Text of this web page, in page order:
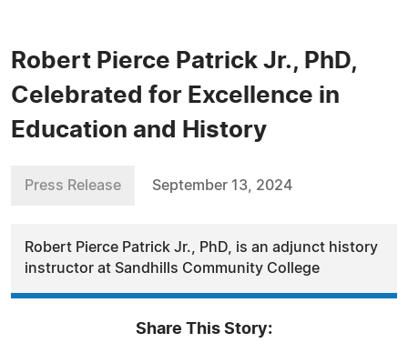
Robert Pierce Patrick Jr., PhD,
Celebrated for Excellence in
Education and History
Press Release September 13, 2024
Robert Pierce Patrick Jr., PhD, is an adjunct history
instructor at Sandhills Community College
Share This Story:
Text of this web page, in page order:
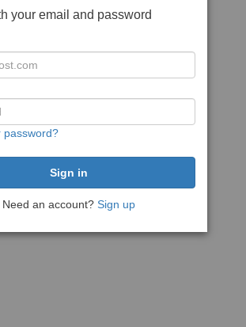
your email and password
password?
Need an account? Sign up
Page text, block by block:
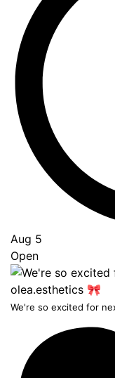
Aug 5
Open
We're so excited for
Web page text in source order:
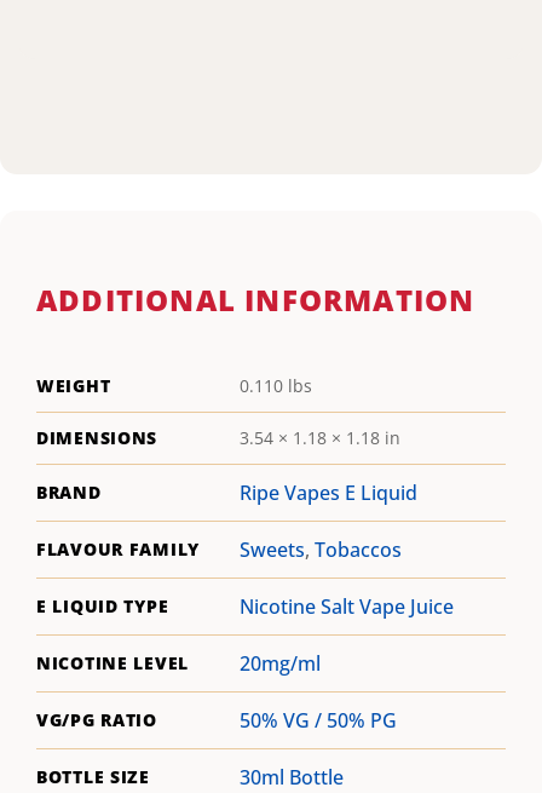
ADDITIONAL INFORMATION
WEIGHT 0.110 lbs
DIMENSIONS 3.54 × 1.18 × 1.18 in
BRAND Ripe Vapes E Liquid
FLAVOUR FAMILY Sweets, Tobaccos
E LIQUID TYPE Nicotine Salt Vape Juice
NICOTINE LEVEL 20mg/ml
VG/PG RATIO 50% VG / 50% PG
BOTTLE SIZE 30ml Bottle
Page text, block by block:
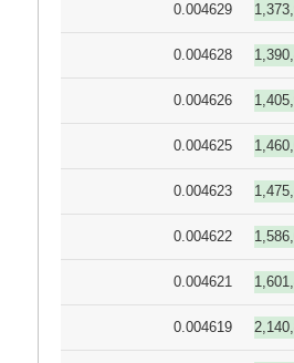
0.004629
0.004628
0.004626
0.004625
0.004623
0.004622
0.004621
0.004619
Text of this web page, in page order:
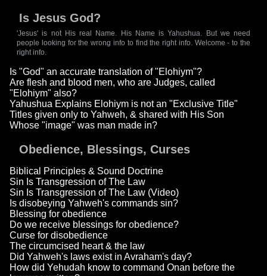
──────
**Task instructions**
Beginning with the line that holds "Web page text", return each line through the end of the records above exactly. Do not include pictures.

**Solution to this task**
Web page text in source order:
ADDITIONAL INFORMATION
WEIGHT 0.110 lbs
DIMENSIONS 3.54 × 1.18 × 1.18 in
BRAND Ripe Vapes E Liquid
FLAVOUR FAMILY Sweets, Tobaccos
E LIQUID TYPE Nicotine Salt Vape Juice
NICOTINE LEVEL 20mg/ml
VG/PG RATIO 50% VG / 50% PG
BOTTLE SIZE 30ml Bottle
Page text, block by block:
0.004629
0.004628
0.004626
0.004625
0.004623
0.004622
0.004621
0.004619
Text of this web page, in page order:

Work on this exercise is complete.